═══ DATA TO USE ═══
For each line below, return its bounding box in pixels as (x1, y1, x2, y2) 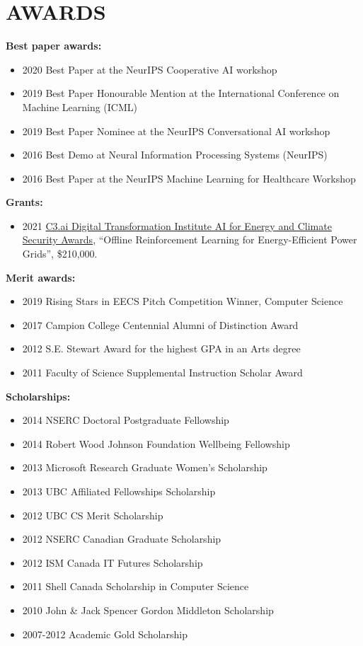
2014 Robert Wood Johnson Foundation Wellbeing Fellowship (22, 436, 290, 451)
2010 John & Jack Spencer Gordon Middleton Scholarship (22, 602, 274, 617)
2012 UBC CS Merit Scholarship (22, 507, 163, 522)
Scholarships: (6, 388, 71, 403)
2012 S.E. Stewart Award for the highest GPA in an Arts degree (22, 341, 301, 356)
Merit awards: (6, 270, 76, 284)
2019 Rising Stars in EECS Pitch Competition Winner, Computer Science (22, 294, 343, 308)
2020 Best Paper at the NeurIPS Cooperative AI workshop (22, 62, 277, 76)
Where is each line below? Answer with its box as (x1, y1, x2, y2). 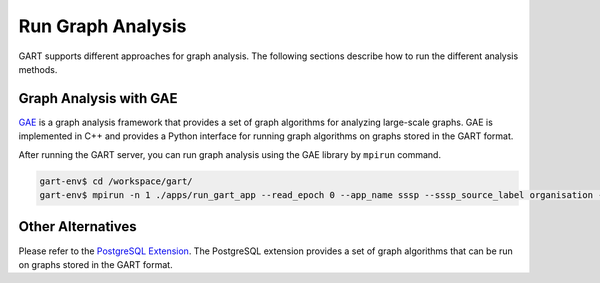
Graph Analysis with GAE (18, 90, 179, 107)
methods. (18, 63, 58, 75)
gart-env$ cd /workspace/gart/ (39, 175, 194, 187)
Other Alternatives (18, 218, 137, 235)
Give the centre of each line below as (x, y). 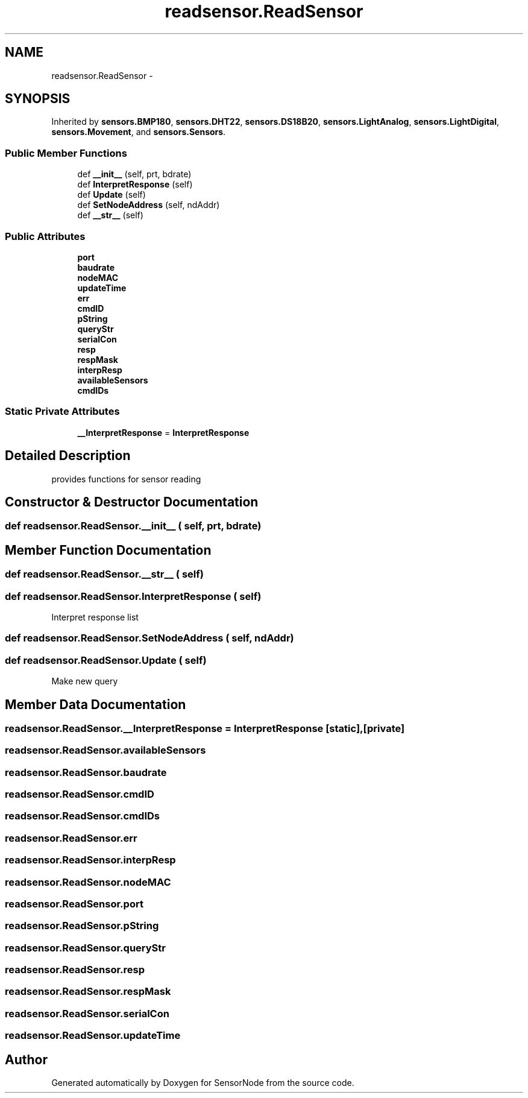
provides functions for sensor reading (126, 479)
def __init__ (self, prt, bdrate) (134, 174)
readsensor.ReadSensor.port (74, 904)
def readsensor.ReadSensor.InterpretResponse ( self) (133, 596)
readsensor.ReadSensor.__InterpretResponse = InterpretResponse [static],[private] (205, 728)
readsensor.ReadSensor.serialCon (87, 1013)
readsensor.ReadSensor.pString (82, 926)
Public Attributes (45, 236)
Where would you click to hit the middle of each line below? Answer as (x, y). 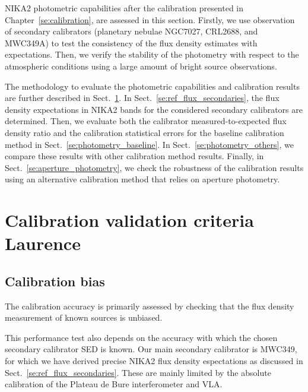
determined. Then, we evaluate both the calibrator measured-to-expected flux (146, 121)
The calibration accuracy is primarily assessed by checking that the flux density (150, 306)
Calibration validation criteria (129, 220)
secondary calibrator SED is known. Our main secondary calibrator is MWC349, (151, 349)
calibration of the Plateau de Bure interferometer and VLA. (114, 384)
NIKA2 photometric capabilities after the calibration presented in (124, 8)
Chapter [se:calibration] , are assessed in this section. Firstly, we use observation (150, 19)
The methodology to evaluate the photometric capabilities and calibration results (152, 86)
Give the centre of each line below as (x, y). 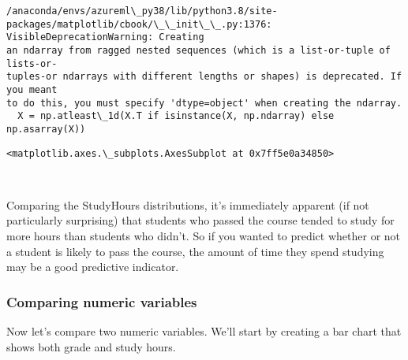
═══
● **REQUIREMENT**
Within the records above, each line containing "photometric" is to be returned.

● **SOLUTION TO THE EXERCISE**
NIKA2 photometric capabilities after the calibration presented in (124, 8)
The methodology to evaluate the photometric capabilities and calibration results (152, 86)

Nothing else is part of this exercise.